Dataset excerpts:
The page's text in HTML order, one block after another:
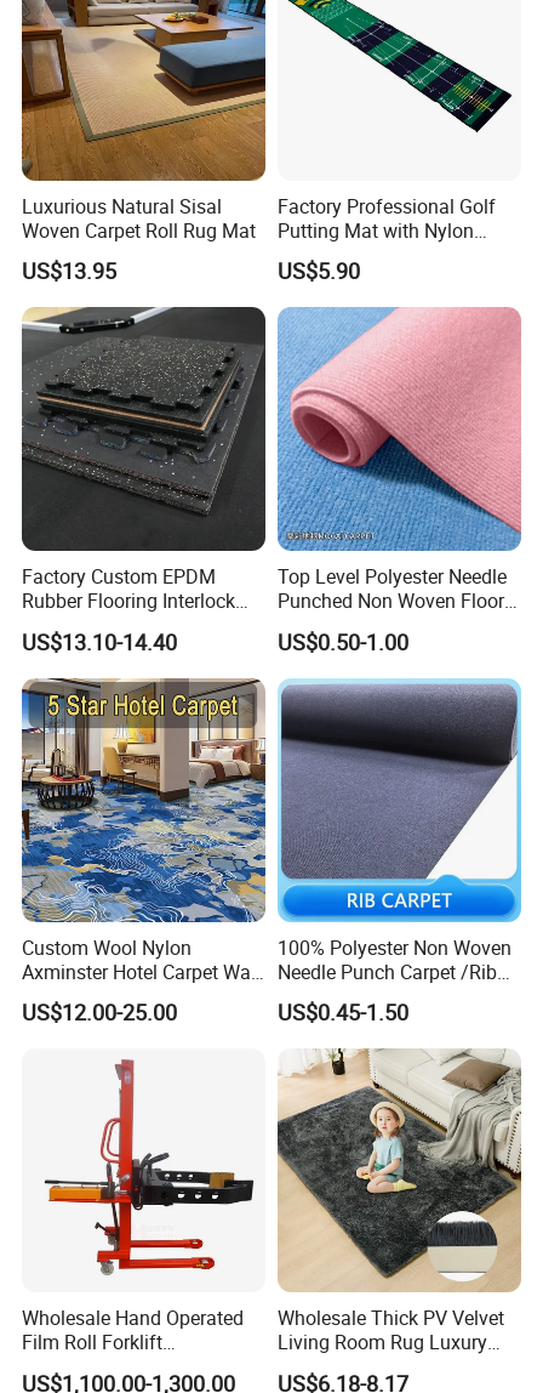
Product Parameters
Brand Name:
Luxurious Natural Sisal
Woven Carpet Roll Rug Mat
US$13.95
Factory Professional Golf
Putting Mat with Nylon
Surface and TPR Non Slip
Base for Indoor Training
Golf Practice Green Mat
US$5.90
Factory Custom EPDM
Rubber Flooring Interlock
Colorful Fleck DOT Rubber
Gym Mat
US$13.10-14.40
Top Level Polyester Needle
Punched Non Woven Floor
Rib Carpet
US$0.50-1.00
Custom Wool Nylon
Axminster Hotel Carpet Wall
to Wall for Hotel Banquet
Hallway Corridor Hospitality
US$12.00-25.00
100% Polyester Non Woven
Needle Punch Carpet /Rib
Exhibition Carpet (Expo
carpet)
US$0.45-1.50
Wholesale Hand Operated
Film Roll Forklift
200kg/400kg Manual Roll
US$1,100.00-1,300.00
Wholesale Thick PV Velvet
Living Room Rug Luxury
Non Slip Floor Carpet
US$6.18-8.17
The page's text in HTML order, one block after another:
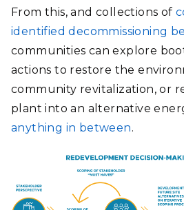
From this, and collections of
identified decommissioning
communities can explore
actions to restore the
community revitalization, or
plant into an alternative
anything in between.
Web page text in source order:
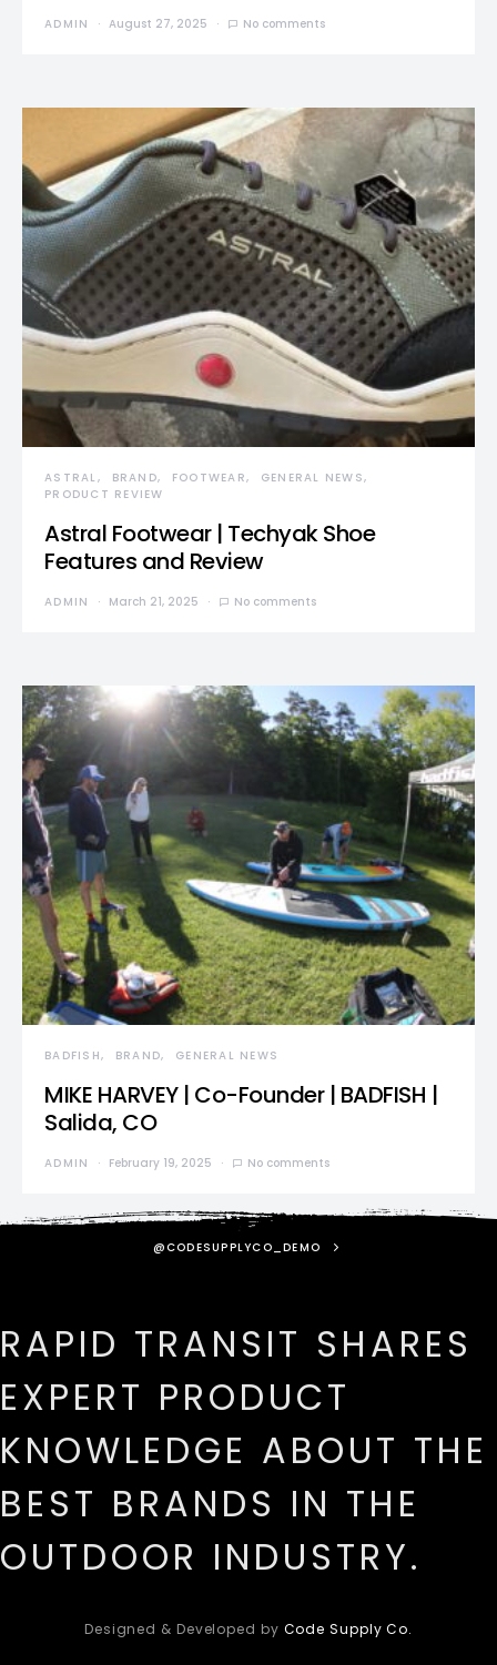
ADMIN August 27, 2025 No comments
ASTRAL BRAND FOOTWEAR
GENERAL NEWS
PRODUCT REVIEW
Astral Footwear | Techyak Shoe
Features and Review
ADMIN March 21, 2025 No comments
BADFISH BRAND GENERAL NEWS
MIKE HARVEY | Co-Founder | BADFISH |
Salida, CO
ADMIN February 19, 2025 No comments
@CODESUPPLYCO_DEMO
RAPID TRANSIT SHARES
EXPERT PRODUCT
KNOWLEDGE ABOUT THE
BEST BRANDS IN THE
OUTDOOR INDUSTRY.
Designed & Developed by Code Supply Co.
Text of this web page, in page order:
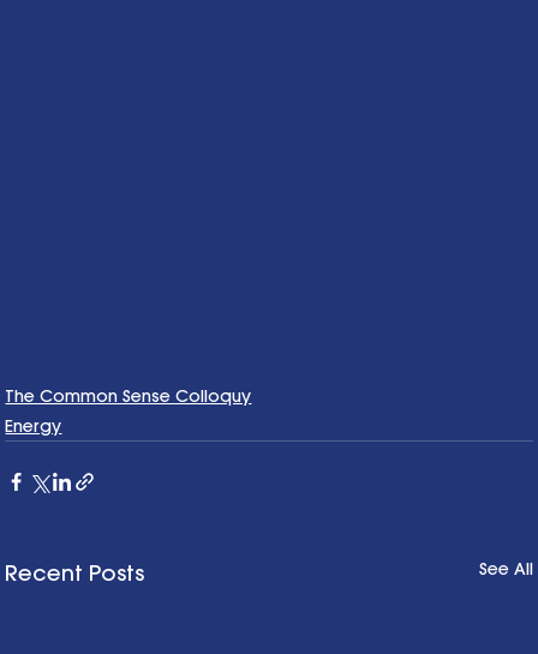
The Common Sense Colloquy
Energy
Recent Posts See All
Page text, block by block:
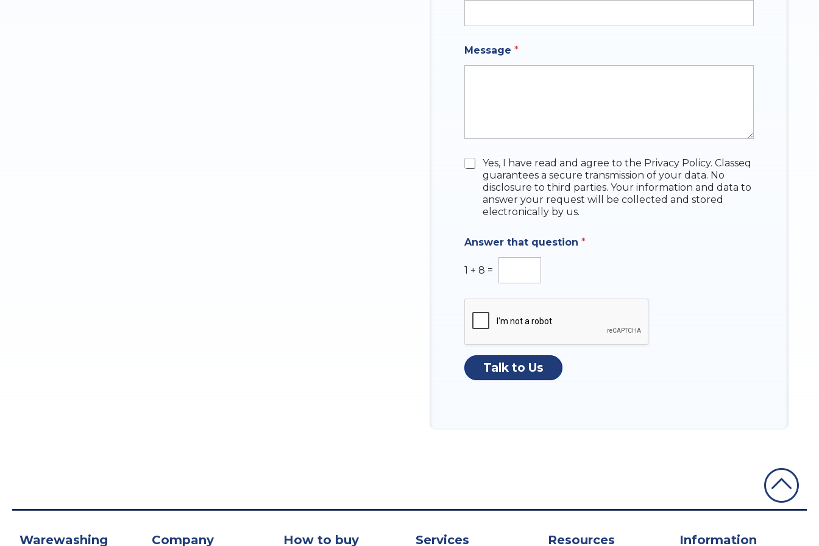
Message *
C
x
s
Yes, I have read and agree to the Privacy Policy. Classeq
guarantees a secure transmission of your data. No
disclosure to third parties. Your information and data to
answer your request will be collected and stored
electronically by us.
Answer that question *
1 + 8 =
Talk to Us
Warewashing Company How to buy Services Resources Information
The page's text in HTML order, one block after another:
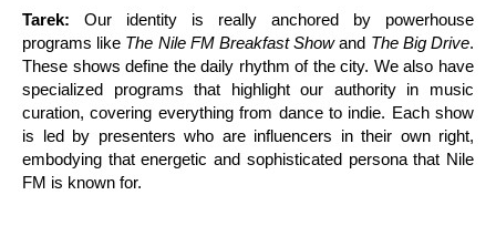
Tarek: Our identity is really anchored by powerhouse
programs like The Nile FM Breakfast Showand The Big Drive.
These shows define the daily rhythm of the city. We also have
specialized programs that highlight our authority in music
curation, covering everything from dance to indie. Each show
is led by presenters who are influencers in their own right,
embodying that energetic and sophisticated persona that Nile
FM is known for.
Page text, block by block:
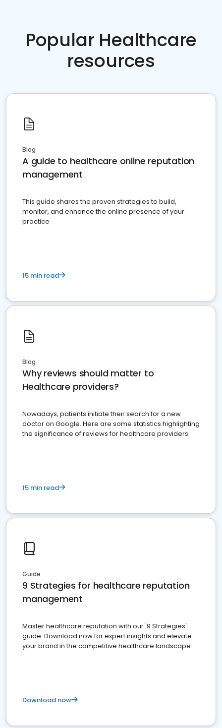
Popular Healthcare
resources
Blog
A guide to healthcare online reputation
management
This guide shares the proven strategies to build,
monitor, and enhance the online presence of your
practice
15 min read
Blog
Why reviews should matter to
Healthcare providers?
Nowadays, patients initiate their search for a new
doctor on Google. Here are some statistics highlighting
the significance of reviews for healthcare providers
15 min read
Guide
9 Strategies for healthcare reputation
management
Master healthcare reputation with our '9 Strategies'
guide. Download now for expert insights and elevate
your brand in the competitive healthcare landscape
Download now
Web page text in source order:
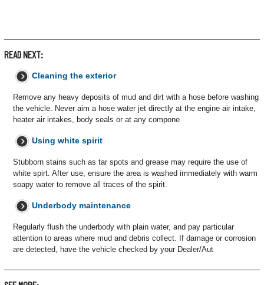
READ NEXT:
Cleaning the exterior
Remove any heavy deposits of mud and dirt with a hose before washing
the vehicle. Never aim a hose water jet directly at the engine air intake,
heater air intakes, body seals or at any compone
Using white spirit
Stubborn stains such as tar spots and grease may require the use of
white spirt. After use, ensure the area is washed immediately with warm
soapy water to remove all traces of the spirit.
Underbody maintenance
Regularly flush the underbody with plain water, and pay particular
attention to areas where mud and debris collect. If damage or corrosion
are detected, have the vehicle checked by your Dealer/Aut
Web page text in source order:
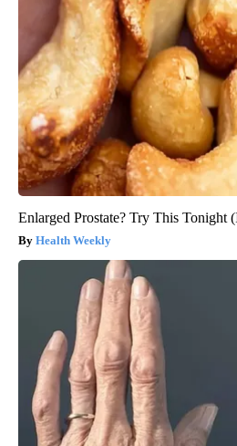
Enlarged Prostate? Try This Tonight
Health Weekly
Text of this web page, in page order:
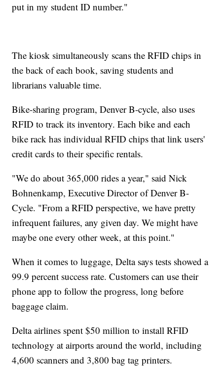
put in my student ID number."
The kiosk simultaneously scans the RFID chips in
the back of each book, saving students and
librarians valuable time.
Bike-sharing program, Denver B-cycle, also uses
RFID to track its inventory. Each bike and each
bike rack has individual RFID chips that link users'
credit cards to their specific rentals.
"We do about 365,000 rides a year," said Nick
Bohnenkamp, Executive Director of Denver B-
Cycle. "From a RFID perspective, we have pretty
infrequent failures, any given day. We might have
maybe one every other week, at this point."
When it comes to luggage, Delta says tests showed a
99.9 percent success rate. Customers can use their
phone app to follow the progress, long before
baggage claim.
Delta airlines spent $50 million to install RFID
technology at airports around the world, including
4,600 scanners and 3,800 bag tag printers.
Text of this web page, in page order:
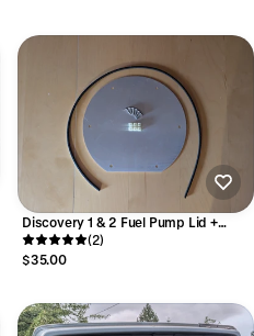
Discovery 1 & 2 Fuel Pump Lid +
Hardware (2)
$35.00
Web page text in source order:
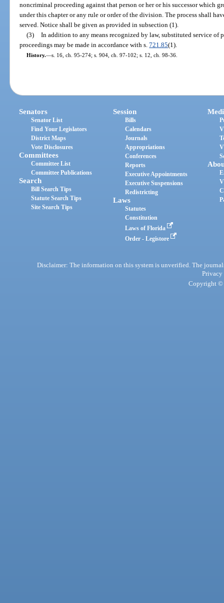
noncriminal proceeding against that person or her or his successor which
under this chapter or any rule or order of the division. The process shall
served. Notice shall be given as provided in subsection (1).
(3) In addition to any means recognized by law, substituted service of
proceedings may be made in accordance with s.721.85(1).
History.—s. 16, ch. 95-274; s. 904, ch. 97-102; s. 12, ch. 98-36.
Senators
Senator List
Find Your Legislators
District Maps
Vote Disclosures
Committees
Committee List
Committee Publications
Search
Bill Search Tips
Statute Search Tips
Site Search Tips
Session
Bills
Calendars
Journals
Appropriations
Conferences
Reports
Executive Appointments
Executive Suspensions
Redistricting
Laws
Statutes
Constitution
Laws of Florida
Order - Legistore
Disclaimer: The information on this system is unverified. The
Privacy
Copyright ©
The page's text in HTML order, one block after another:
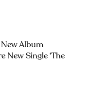
Album
New Single ‘The

● **Exercise prompt**
Write back the stretch of lines above that begins with the line holding "RAPID TRANSIT SHARES" and ends with the line holding "disclosure to third", both included, exactly as written. Pictures stay out.

● **Solution to the exercise**
RAPID TRANSIT SHARES
EXPERT PRODUCT
KNOWLEDGE ABOUT THE
BEST BRANDS IN THE
OUTDOOR INDUSTRY.
Designed & Developed by Code Supply Co.
Text of this web page, in page order:
The Common Sense Colloquy
Energy
Recent Posts See All
Page text, block by block:
Message *
C
x
s
Yes, I have read and agree to the Privacy Policy. Classeq
guarantees a secure transmission of your data. No
disclosure to third parties. Your information and data to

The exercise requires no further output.